— Стены какие скучные! — поморщился Борька. — Хоть оживили бы как-то. В этих стенах ведь жизнь новая рождается.
— Чем же оживить-то? Тут плакат «Пятилетку выполним в три года» не повесишь.
— Ну, можно стенд сделать… Показательных новорожденных повесить.
— Кровожадненько! — съязвил я.
— Ну… разместить, — нашел в конце концов Горбыль подходящее слово.
— А предложи Октябрине. Ты ж фотограф от бога. И обязательно эту медсестричку чикни, Домну огнедышащую.
— Вот сейчас и попробую, — сказал Борька.
Из гардероба, уже в халатах и колпаках, мы поднялись в отделение.
Девчонки как раз совершали уход за новорожденными.
— Сандрик, ну ты посмотри, посмотри на него! — закричала мне Промокашка, нетерпеливыми взмахами руки подзывая меня.
Но я лишь на мгновение взглянул на Нелькиного младенца, крупного, килограммов на пять, с красной насупленной мордочкой и уморительно торчащим хохолком черных волос, смазанных маслом.
— А чуб-то! Любой казак позавидовал бы! — сказал я, чтобы поддержать Промокашкину радость, и прямиком направился к инкубатору.
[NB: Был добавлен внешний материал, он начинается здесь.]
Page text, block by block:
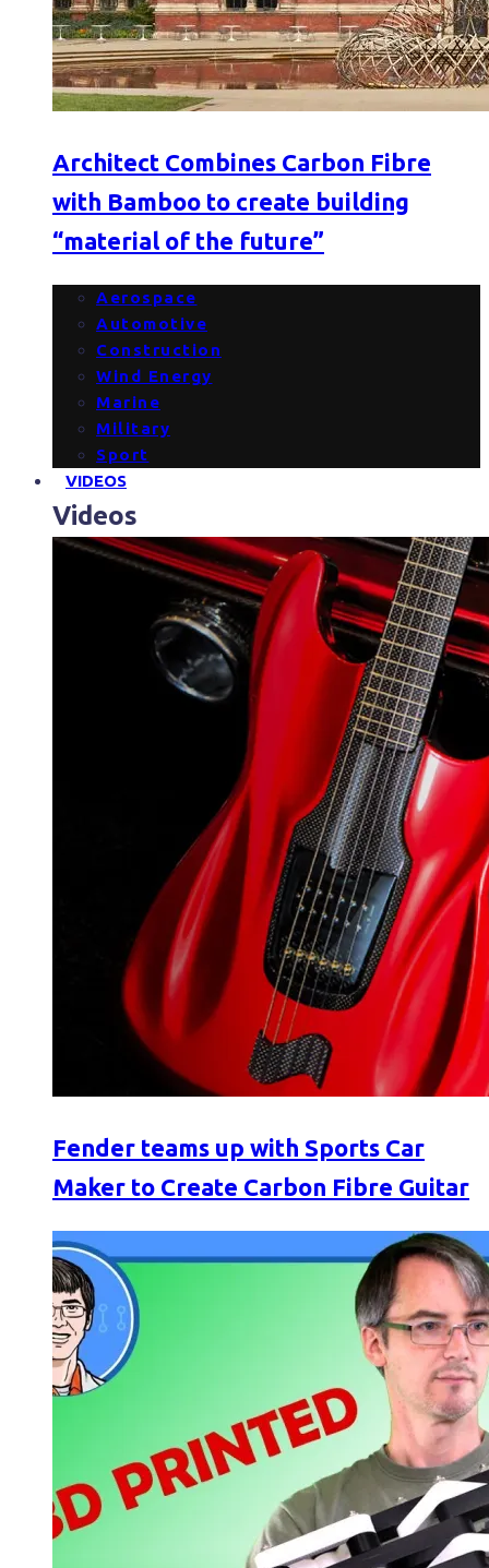
Architect Combines Carbon Fibre
with Bamboo to create building
“material of the future”
Aerospace
Automotive
Construction
Wind Energy
Marine
Military
Sport
VIDEOS
Videos
Fender teams up with Sports Car
Maker to Create Carbon Fibre Guitar
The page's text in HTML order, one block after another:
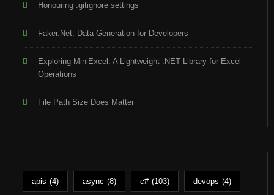
Honouring .gitignore settings
Faker.Net: Data Generation for Developers
Exploring MiniExcel: A Lightweight .NET Library for Excel
Operations
File Path Size Does Matter
apis (4) async (8) c# (103) devops (4)
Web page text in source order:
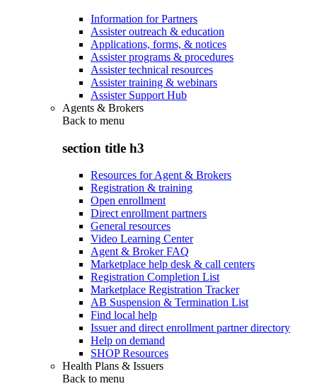
Information for Partners
Assister outreach & education
Applications, forms, & notices
Assister programs & procedures
Assister technical resources
Assister training & webinars
Assister Support Hub
Agents & Brokers
Back to menu
section title h3
Resources for Agent & Brokers
Registration & training
Open enrollment
Direct enrollment partners
General resources
Video Learning Center
Agent & Broker FAQ
Marketplace help desk & call centers
Registration Completion List
Marketplace Registration Tracker
AB Suspension & Termination List
Find local help
Issuer and direct enrollment partner directory
Help on demand
SHOP Resources
Health Plans & Issuers
Back to menu
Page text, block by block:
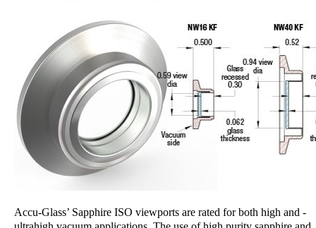
Accu-Glass’ Sapphire ISO viewports are rated for both high and ­
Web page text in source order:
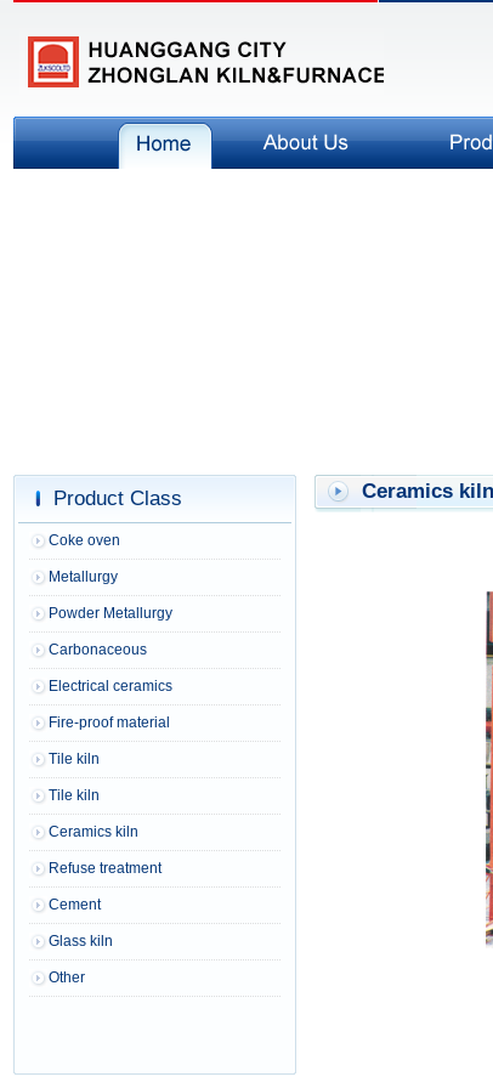
Ceramics kiln
Product Class
Coke oven
Metallurgy
Powder Metallurgy
Carbonaceous
Electrical ceramics
Fire-proof material
Tile kiln
Tile kiln
Ceramics kiln
Refuse treatment
Cement
Glass kiln
Other
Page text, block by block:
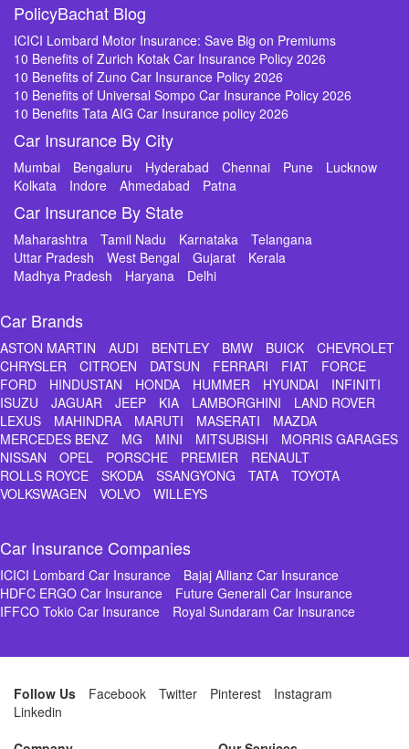
PolicyBachat Blog
ICICI Lombard Motor Insurance: Save Big on Premiums
10 Benefits of Zurich Kotak Car Insurance Policy 2026
10 Benefits of Zuno Car Insurance Policy 2026
10 Benefits of Universal Sompo Car Insurance Policy 2026
10 Benefits Tata AIG Car Insurance policy 2026
Car Insurance By City
Mumbai Bengaluru Hyderabad Chennai Pune
Lucknow
Kolkata
Indore Ahmedabad Patna
Car Insurance By State
Maharashtra Tamil Nadu Karnataka
Telangana
Uttar Pradesh
West Bengal Gujarat
Kerala
Madhya Pradesh
Haryana Delhi
Car Brands
ASTON MARTIN AUDI BENTLEY BMW BUICK
CHEVROLET
CHRYSLER
CITROEN DATSUN FERRARI FIAT
FORCE
FORD
HINDUSTAN HONDA HUMMER HYUNDAI
INFINITI
ISUZU
JAGUAR JEEP KIA LAMBORGHINI
LAND ROVER
LEXUS
MAHINDRA MARUTI MASERATI
MAZDA
MERCEDES BENZ
MG MINI MITSUBISHI
MORRIS GARAGES
NISSAN
OPEL PORSCHE PREMIER
RENAULT
ROLLS ROYCE
SKODA SSANGYONG TATA
TOYOTA
VOLKSWAGEN
VOLVO WILLEYS
Car Insurance Companies
ICICI Lombard Car Insurance
Bajaj Allianz Car Insurance
HDFC ERGO Car Insurance
Future Generali Car Insurance
IFFCO Tokio Car Insurance
Royal Sundaram Car Insurance
Follow Us Facebook Twitter Pinterest
Instagram
Linkedin
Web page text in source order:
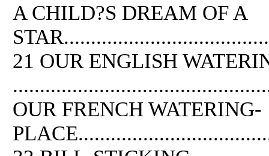
A CHILD?S DREAM OFA
21 OUR ENGLISH
OUR FRENCH WATERING-
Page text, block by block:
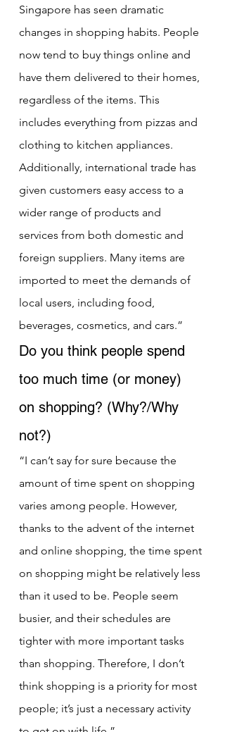
Singapore has seen dramatic
changes in shopping habits. People
now tend to buy things online and
have them delivered to their homes,
regardless of the items. This
includes everything from pizzas and
clothing to kitchen appliances.
Additionally, international trade has
given customers easy access to a
wider range of products and
services from both domestic and
foreign suppliers. Many items are
imported to meet the demands of
local users, including food,
beverages, cosmetics, and cars.”
Do you think people spend
too much time (or money)
on shopping? (Why?/Why
not?)
“I can’t say for sure because the
amount of time spent on shopping
varies among people. However,
thanks to the advent of the internet
and online shopping, the time spent
on shopping might be relatively less
than it used to be. People seem
busier, and their schedules are
tighter with more important tasks
than shopping. Therefore, I don’t
think shopping is a priority for most
people; it’s just a necessary activity
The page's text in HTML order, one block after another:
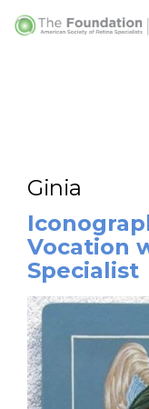
Ginia
Vocation
Specialist
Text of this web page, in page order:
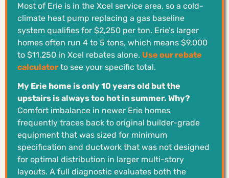
Most of Erie is in the Xcel service area, so a cold-
climate heat pump replacing a gas baseline
system qualifies for $2,250 per ton. Erie’s larger
homes often run 4 to 5 tons, which means $9,000
to $11,250 in Xcel rebates alone. Use our rebate
calculator to see your specific total.
My Erie home is only 10 years old but the
upstairs is always too hot in summer. Why?
Comfort imbalance in newer Erie homes
frequently traces back to original builder-grade
equipment that was sized for minimum
specification and ductwork that was not designed
for optimal distribution in larger multi-story
layouts. A full diagnostic evaluates both the
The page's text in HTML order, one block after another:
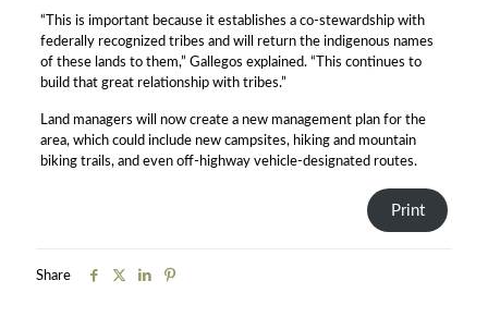
“This is important because it establishes a co-stewardship with
federally recognized tribes and will return the indigenous names
of these lands to them,” Gallegos explained. “This continues to
build that great relationship with tribes.”
Land managers will now create a new management plan for the
area, which could include new campsites, hiking and mountain
biking trails, and even off-highway vehicle-designated routes.
Print
Share
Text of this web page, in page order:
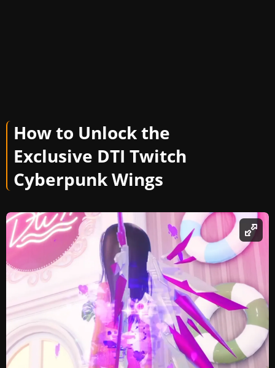
How to Unlock the
Exclusive DTI Twitch
Cyberpunk Wings
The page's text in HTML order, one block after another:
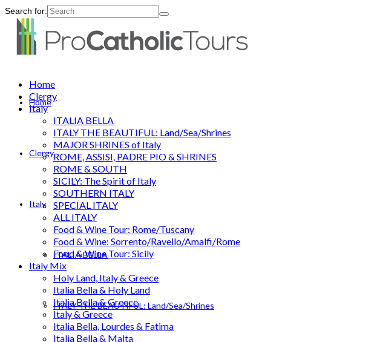
Search for:
Home
Clergy
Italy
ITALIA BELLA
ITALY THE BEAUTIFUL: Land/Sea/Shrines
Home
Clergy
Italy
ITALIA BELLA
ITALY THE BEAUTIFUL: Land/Sea/Shrines
MAJOR SHRINES of Italy
ROME, ASSISI, PADRE PIO & SHRINES
ROME & SOUTH
SICILY: The Spirit of Italy
SOUTHERN ITALY
SPECIAL ITALY
ALL ITALY
Food & Wine Tour: Rome/Tuscany
Food & Wine: Sorrento/Ravello/Amalfi/Rome
Food & Wine Tour: Sicily
Italy Mix
Holy Land, Italy & Greece
Italia Bella & Holy Land
Italia Bella & Greece
Italy & Greece
Italia Bella, Lourdes & Fatima
Italia Bella & Malta
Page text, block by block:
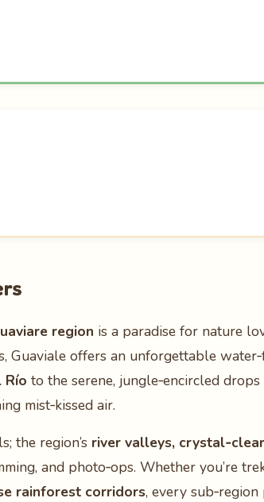
region is a paradise for nature
Guavial​e offers an unforgettable
to the serene, jungle‑encircled
mist‑kissed air.
the region’s river valleys,
and photo‑ops. Whether you’re
rainforest corridors, every
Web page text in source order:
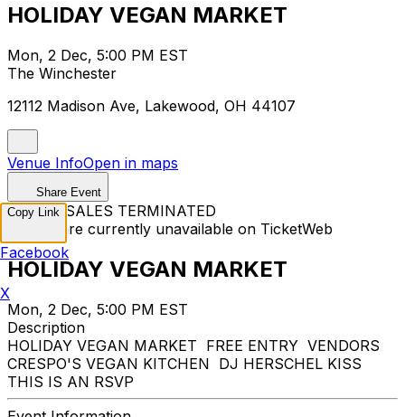
HOLIDAY VEGAN MARKET
Mon, 2 Dec, 5:00 PM EST
The Winchester
12112 Madison Ave, Lakewood, OH 44107
Venue InfoOpen in maps
Share Event
TICKET SALES TERMINATED
Tickets are currently unavailable on TicketWeb
HOLIDAY VEGAN MARKET
Mon, 2 Dec, 5:00 PM EST
Description
HOLIDAY VEGAN MARKET FREE ENTRY VENDORS
CRESPO'S VEGAN KITCHEN DJ HERSCHEL KISS
THIS IS AN RSVP
Copy Link
Facebook
X
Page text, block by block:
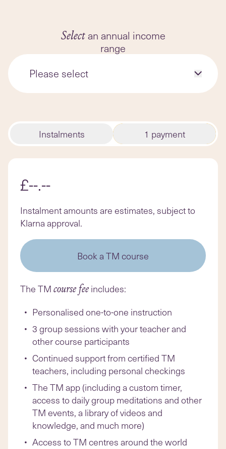
Selectan annual income
range
Please select
Instalments 1 payment
£--.--
Instalment amounts are estimates, subject to
Klarna approval.
Book a TM course
The TMcourse feeincludes:
Personalised one-to-one instruction
3 group sessions with your teacher and
other course participants
Continued support from certified TM
teachers, including personal checkings
The TM app (including a custom timer,
access to daily group meditations and other
TM events, a library of videos and
knowledge, and much more)
Access to TM centres around the world
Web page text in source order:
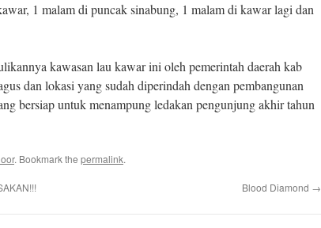
1 malam di puncak sinabung, 1 malam di kawar lagi dan
kawasan lau kawar ini oleh pemerintah daerah kab
dan lokasi yang sudah diperindah dengan pembangunan
bersiap untuk menampung ledakan pengunjung akhir tahun
. Bookmark the permalink.
Blood Diamond →
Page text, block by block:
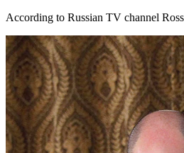
According to Russian TV channel
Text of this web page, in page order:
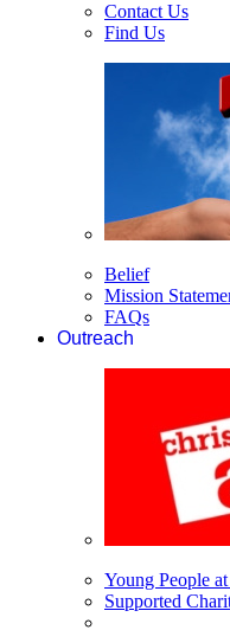
Contact Us
Find Us
Belief
Mission
FAQs
Outreach
Young People
Supported

Малец спал. Я стоял и разглядывал его. Вошла Лиля-леденец, встала рядом со мной.
— Все же он очень отличается от доношенного Промокашкиного бутуза, — заметил я.
— Ну представь: он еще три месяца должен был развиваться внутриутробно. Созревать потихоньку. Еще три месяца должны были развиваться органы. Но все же самое тяжелое позади.
— Неужели?
— Теперь уже второй этап реабилитации. Конечно, поначалу с Кваком будет сложнее, чем с обычным младенцем. Год-полтора ему нужен особый уход. Но может, даже без лекарств обойдется, просто — внимание, спокойный чистый дом, терпение. И очень много любви.
Лиля Леонидовна вздохнула и осторожно вытащила мальца из ящика.
— Подержи.
Я уложил его на левую ладонь, а правой поддерживал. Он почти уместился, только ножки свесились чуть пониже запястья. Самые маленькие на свете носки висели на нем, как на Филипке отцовские валенки. Один все же свалился на пол. Ворча, Лиля Леонидовна побежала за новыми, стерильными.
Он явно чувствовал, что его взяли на руки. Я прижал этого крохотного человечка к себе, и он так и припал к моей «материнской» груди. Телячьи нежности!
— Ты же мужик! — сказал я ему. — Мужик!
Он осторожно водил глазами, прислушивался к новой среде. И она ему нравилась! Личико приняло выражение спокойное и даже довольное.
Лиля-леденец вернулась, надела ему носки-валенки. Я уложил мальца в домик.
— По-моему, он готов выйти на волю. Такой был довольный.
— Через пару дней будем в кроватку переводить, — сообщила Лиля.
— Только уж очень тощий… — вздохнул я.